Compressive Mapping for Next-Generation Sequencing

Deniz Yorukoglu 1, Yun William Yu 1,2, Jian Peng 1,2,3, Bonnie Berger 1,2
PMCID: PMC5080835  NIHMSID: NIHMS822731  PMID: 27054987

To the Editor

The analysis and storage of ever-increasing amounts of sequencing data present a huge computational challenge for the genomics community1. However, only a small proportion of this sequence information varies between individuals, and it is this variation that we hope to identify and understand. Recently, compressive genomics has been introduced as a way of improving the accuracy and efficiency of searching large sequencing databases2. Compressive genomics removes redundancies in genomic sequences and enables compressed data to be analyzed directly—facilitating parsimonious storage and fast access. This approach has been shown to accelerate the performance of standard search tools, such as BLAST and BLAT2. Although some read-mapping tools also remove redundancies in the reference genome to facilitate mapping individual reads3, 4, 5, they do not take full advantage of the redundancy across reads present in large sequencing data sets, which are often much larger and more redundant than the reference genome itself6 (Supplementary Figure S1a).

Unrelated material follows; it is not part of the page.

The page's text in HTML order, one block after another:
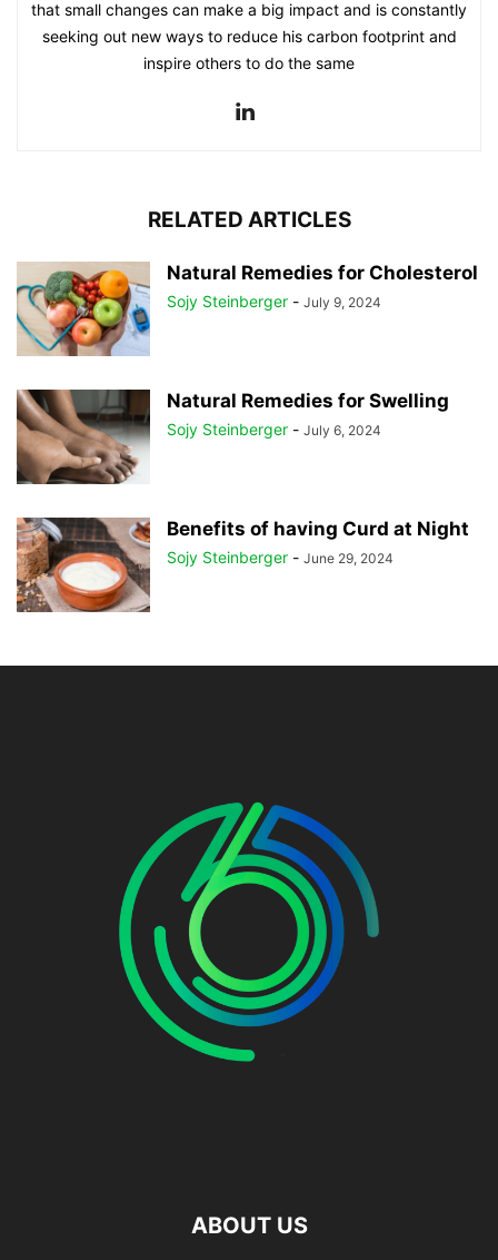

In this correspondence, we report the development of CORA (compressive read-mapping accelerator; Supplementary Software and http://cora.csail.mit.edu)—a computational tool that utilizes compressive acceleration to boost the performance of existing read mappers3, 4, 7 (Supplementary Figure S1b). CORA takes as input a sequencing read data set in FASTQ format and an off-the-shelf read-mapper. The read data sets are compressed into mid-size (typically ~30-60 bp) k-mer sets that contain only nonredundant sequence information. These representative k-mers are then mapped onto the reference genome using the existing read-mapper by means of a plug-in architecture. A high-resolution homology table is created for the reference sequence by mapping the reference to itself. The homology table contains all homologous pairs of loci in the reference above a similarity threshold, allowing fast, direct access to similar locations in the reference during mapping. The resulting mappings are outputted to a SAM file that can be readily integrated into existing sequence analysis pipelines.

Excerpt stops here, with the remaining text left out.